Октавиан Стампас - Рыцарь Христа
— Неужто ты рассчитываешь когда-нибудь расплатиться с ними? — спросил я Годфруа.
— Не знаю, друг мой, не знаю, — отвечал он. — Мне надоела моя жизнь. Либо я погибну в этом священном походе, либо я стану жить в Святой Земле, либо вернусь в родной Буйон с несметными богатствами, завоеванными у сельджуков и сарацин. А понадобится, я пойду в Персию, в Золотой Херсонес, на острова Хриз и Аргар, где, как говорят, горы золота и серебра, которые охраняют лишь птицы-рыцари, подобные тем, что водятся у нас в Альпах, да грифоны. Еще, говорят, есть отличный остров Тапробана, где жители испражняются массой, изобилующей жемчужинами. В общем, не знаю, куда занесет меня судьба, но сейчас я нацелен на Константинополь, а оттуда — в Святую Землю. Если бы только всякие болваны не мутили воду и не переманивали людей в свои дурацкие шайки. Каких только нет предводителей! Из Орлеана некто Фулыпе повел за собой народ в рейнские области, где засилие жидов, чтобы для начала истребить этот народ по Европе, а уж потом двинуться на Восток. Его примеру последовал какой-то полабский славянин Готшальк, а потом еще появился некий Гийом Шарпантье, а потом еще некий Роже Нюпье, и все они теперь разгуливают по рейнским областям, громят евреев, жгут их дома, забирают себе их имущество, а самих потомков племени Иакова, безжалостно истребляют. И окрестное население их в этом полностью поддерживает, поскольку покуда народ голодал и сотнями вымирал от истощения и болезней, жиды находили в этом для себя огромную пользу, развели повсюду свою жидовскую торговлю и набили свой сундуки серебром и золотом, мехами и аксамитами, а главное, каким-то образом умудрялись избегать и голода и чумы. Мне ничуть не жалко их богатства, и правильно, что его у евреев отбирают, но зачем же убивать, зачем жечь жилища? Разве этого ждет от нас Христос, говоривший устами Урбана?

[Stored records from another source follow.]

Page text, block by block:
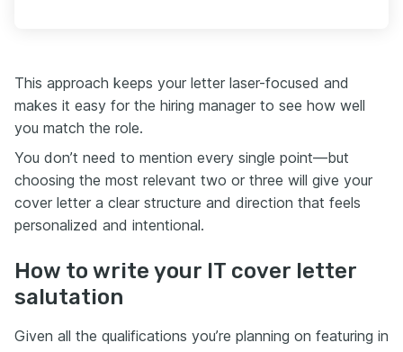
This approach keeps your letter laser-focused and
makes it easy for the hiring manager to see how well
you match the role.
You don’t need to mention every single point—but
choosing the most relevant two or three will give your
cover letter a clear structure and direction that feels
personalized and intentional.
How to write your IT cover letter
salutation
Given all the qualifications you’re planning on featuring in
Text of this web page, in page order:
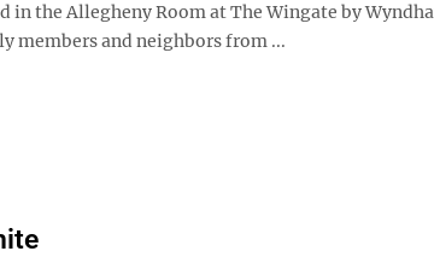
in the Allegheny Room at The Wingate by
members and neighbors from ...

— Ты все же убежден, что именно Господь вещал в Клермоне? — с недоверием спросил я. Мне никак не хотелось верить, что бессердечный Урбан, отказавший дать Евпраксии и мне счастье, мог сподобиться такого благоволения со стороны Христа.
— Я думаю, что такое трудно изобразить, — пожал плечами Годфруа. — Это не под силу никакому актеру. И к тому же, не могу представить, чтобы папа дошел до такого кощунства и стал бы ломать комедию, изображая, будто его устами говорит Господь. Нет, нет, этого не может быть, ведь грех-то какой! Я убежден, что так и было — сам Спаситель говорил к нам, произнося слова устами папы Урбана. Я видел, видел это.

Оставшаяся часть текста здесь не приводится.